Evidence continues to emerge that the release of international donor funds to support global food security is matching neither the scale of the promises nor the urgency of the situation.
According to its June report, grants have been awarded to a total of 12 developing countries by the Global Agriculture and Food Security Program (GAFSP), a key multilateral fund established to support national hunger plans by G20 leaders at the Pittsburgh summit in 2009.
But 20 countries have been turned away, according to Lael Brainard, under-secretary for international affairs at the US Treasury. And GAFSP administrators say that new proposals must remain on hold, “pending availability of funding.”
Only six of the richer countries, together with the Bill and Melinda Gates Foundation, have so far made pledges to GAFSP. The total of $925 million includes offers from Spain and Ireland whose economies are facing exceptional difficulties.
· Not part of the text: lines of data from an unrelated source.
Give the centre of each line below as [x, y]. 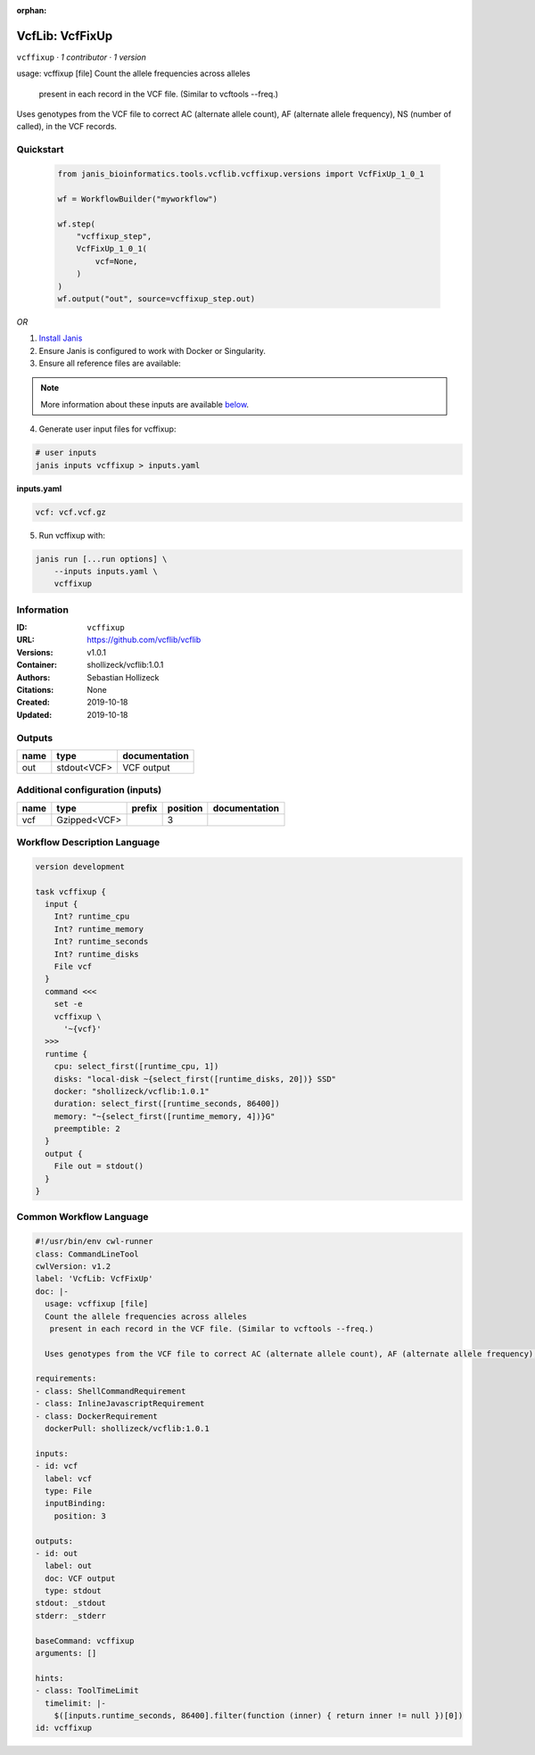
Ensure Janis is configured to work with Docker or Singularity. [152, 350]
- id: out [57, 1553]
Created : [33, 702]
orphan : [32, 10]
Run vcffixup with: [72, 535]
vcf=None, [116, 261]
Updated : [34, 714]
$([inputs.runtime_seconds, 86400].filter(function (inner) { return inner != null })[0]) [259, 1715]
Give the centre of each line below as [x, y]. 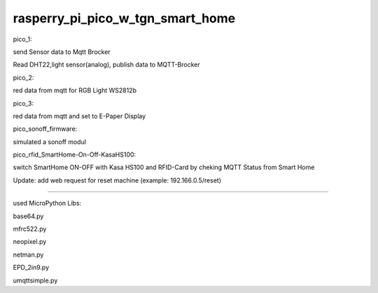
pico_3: [23, 103]
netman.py [28, 255]
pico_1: [22, 39]
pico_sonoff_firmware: [45, 129]
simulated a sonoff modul [50, 142]
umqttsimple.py [35, 280]
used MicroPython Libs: [47, 203]
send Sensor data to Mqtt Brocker [62, 52]
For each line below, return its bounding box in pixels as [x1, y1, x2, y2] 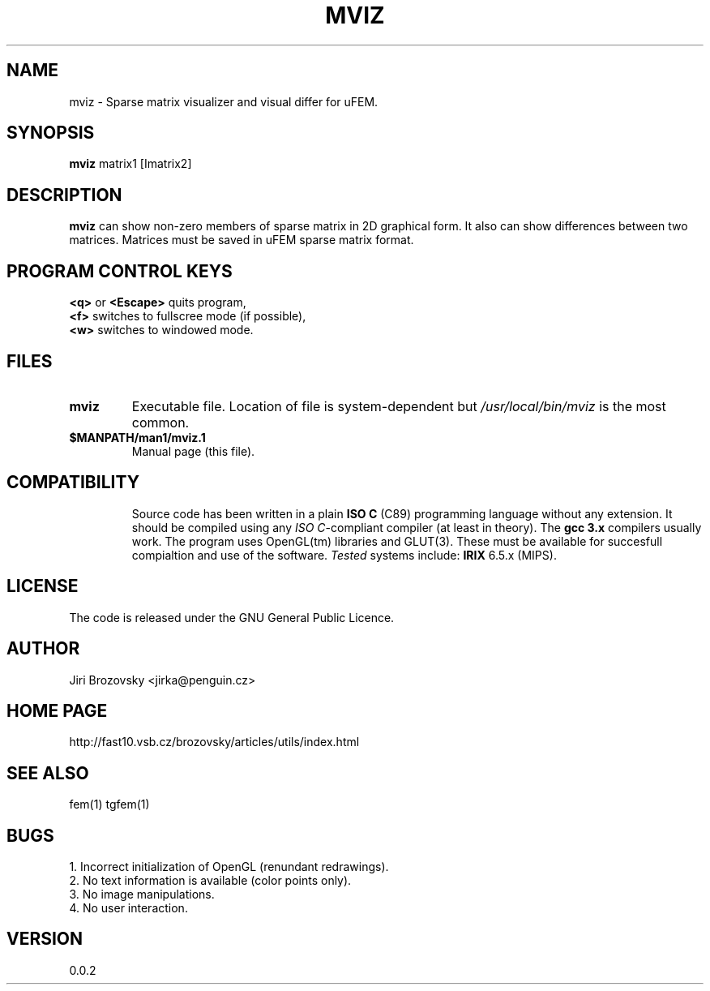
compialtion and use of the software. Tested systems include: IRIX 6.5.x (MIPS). [131, 547, 557, 562]
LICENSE [6, 576, 79, 597]
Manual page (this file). [131, 444, 255, 458]
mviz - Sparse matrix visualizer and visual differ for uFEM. [69, 94, 379, 109]
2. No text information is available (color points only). [69, 873, 352, 888]
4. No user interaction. [69, 901, 188, 916]
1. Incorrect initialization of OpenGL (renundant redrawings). [69, 860, 389, 874]
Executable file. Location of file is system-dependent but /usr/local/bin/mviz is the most [131, 397, 666, 414]

Lael Brainard has emerged as a cheerleader for GAFSP fundraising. “Without swift support from the rest of the G8 and the G20, the global fight against hunger could be put at great risk,” she wrote in the UK Guardian last week.
This is a bold position for the under-secretary to adopt because the current gap between funds received by GAFSP and funds promised is almost entirely attributable to the US. Of $475 million pledged, only $167 million has been approved by Congress.
Ms Brainard did acknowledge the embarrassment in a recent speech at the Chicago Council of Global Affairs. “Without greater progress on our pledge, it is difficult for the United States to convince other development partners to contribute. That’s why it will be critical for Congress to fund the Administration’s request of $308 million in FY2012,” she said.
This funding tension comes at a time of rising concern about hunger and malnutrition in developing countries. Escalating global prices of staple grains combined with persistent extreme weather conditions in vulnerable regions have driven an additional 44 million people into poverty, according to the World Bank.
Fearing a possible repeat of the 2008 food crisis, agriculture ministers from the G20 group of countries will assemble for an unprecedented meeting in Paris on Monday.
Recent days have witnessed a deluge of advice from international development agencies on action that ministers should take to protect global food security in general and the poor in particular.
Top favourite is a curb on speculative trading of food commodities. In its role as G20 chair, the French government is known to be sympathetic to this call but may be forced to rule the matter as the business of finance rather than agriculture ministers.
Shenggen Fan, Director General of the Washington-based International Food Policy Research Institute, is amongst those who have published advice on food security. But he prefers not to lose sight of the underlying financial imperative.
“Before the international community issues any new recommendations, they first need to make good on previous commitments,” he says, referring to the 2009 pledge by G8 leaders to raise an additional $20 billion for agriculture in poor countries. Less than a quarter of this amount has been disbursed, according to the G8 accountability report published last month.
Ethiopia is a key country to monitor for progress on agriculture. Already seriously affected by the drought in the Horn of Africa, the country has over 10 million people in need of food assistance.
For longer term development of its farming sector, Ethiopia is one of the fortunate few countries to be funded by the GAFSP program. The grant totals $51.5 million.
But this figure may only scratch the surface. Ethiopia’s Policy and Investment Framework, its ten-year plan for agriculture, estimates the funding gap that will have to be sought from international donors. It totals $6.2 billion.